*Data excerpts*

########

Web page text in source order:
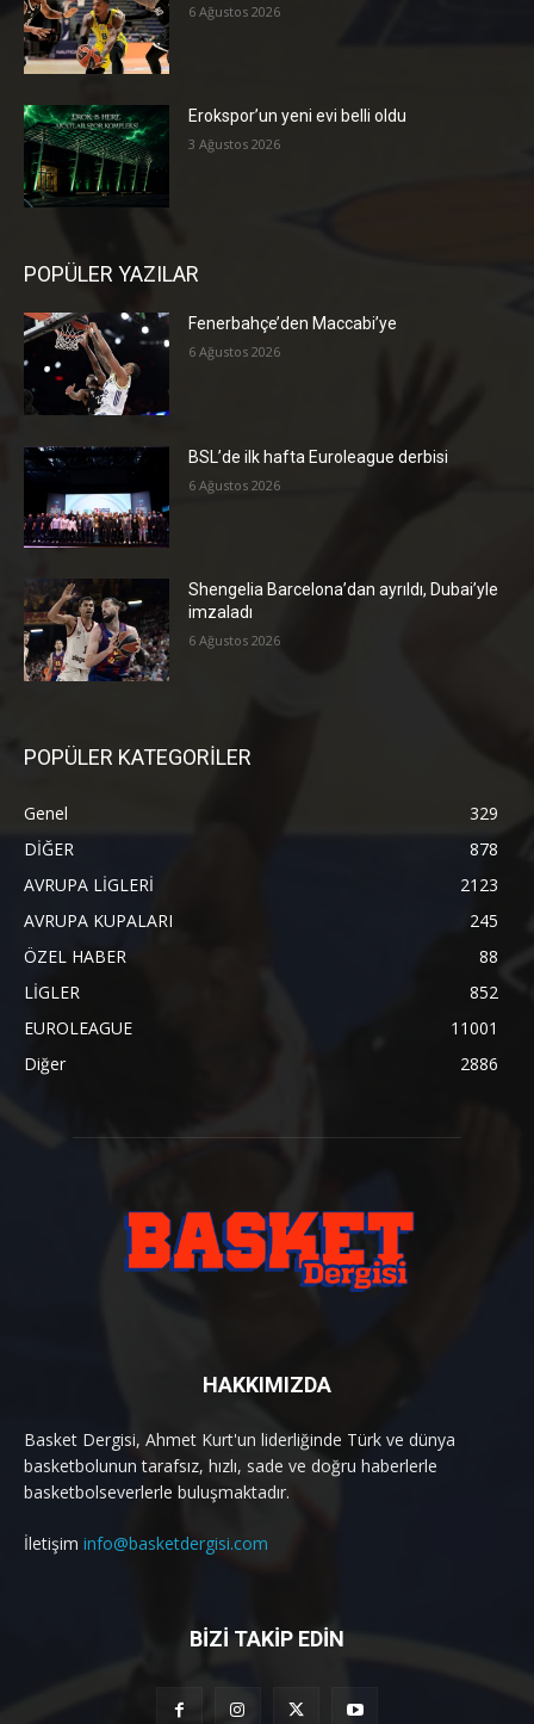
6 Ağustos 2026
Erokspor’un yeni evi belli oldu
3 Ağustos 2026
POPÜLER YAZILAR
Fenerbahçe’den Maccabi’ye
6 Ağustos 2026
BSL’de ilk hafta Euroleague derbisi
6 Ağustos 2026
Shengelia Barcelona’dan ayrıldı, Dubai’yle
imzaladı
6 Ağustos 2026
POPÜLER KATEGORİLER
Genel
329
DİĞER
878
AVRUPA LİGLERİ
2123
AVRUPA KUPALARI
245
ÖZEL HABER
88
LİGLER
852
EUROLEAGUE
11001
Diğer
2886
HAKKIMIZDA
Basket Dergisi, Ahmet Kurt'un liderliğinde Türk ve dünya
basketbolunun tarafsız, hızlı, sade ve doğru haberlerle
basketbolseverlerle buluşmaktadır.
İletişim info@basketdergisi.com
BİZİ TAKİP EDİN

########

*Problem details*
All of the data above needs to be given again exactly. Leave out each image.

*Result of the exercise*
Web page text in source order:
6 Ağustos 2026
Erokspor’un yeni evi belli oldu
3 Ağustos 2026
POPÜLER YAZILAR
Fenerbahçe’den Maccabi’ye
6 Ağustos 2026
BSL’de ilk hafta Euroleague derbisi
6 Ağustos 2026
Shengelia Barcelona’dan ayrıldı, Dubai’yle
imzaladı
6 Ağustos 2026
POPÜLER KATEGORİLER
Genel
329
DİĞER
878
AVRUPA LİGLERİ
2123
AVRUPA KUPALARI
245
ÖZEL HABER
88
LİGLER
852
EUROLEAGUE
11001
Diğer
2886
HAKKIMIZDA
Basket Dergisi, Ahmet Kurt'un liderliğinde Türk ve dünya
basketbolunun tarafsız, hızlı, sade ve doğru haberlerle
basketbolseverlerle buluşmaktadır.
İletişim info@basketdergisi.com
BİZİ TAKİP EDİN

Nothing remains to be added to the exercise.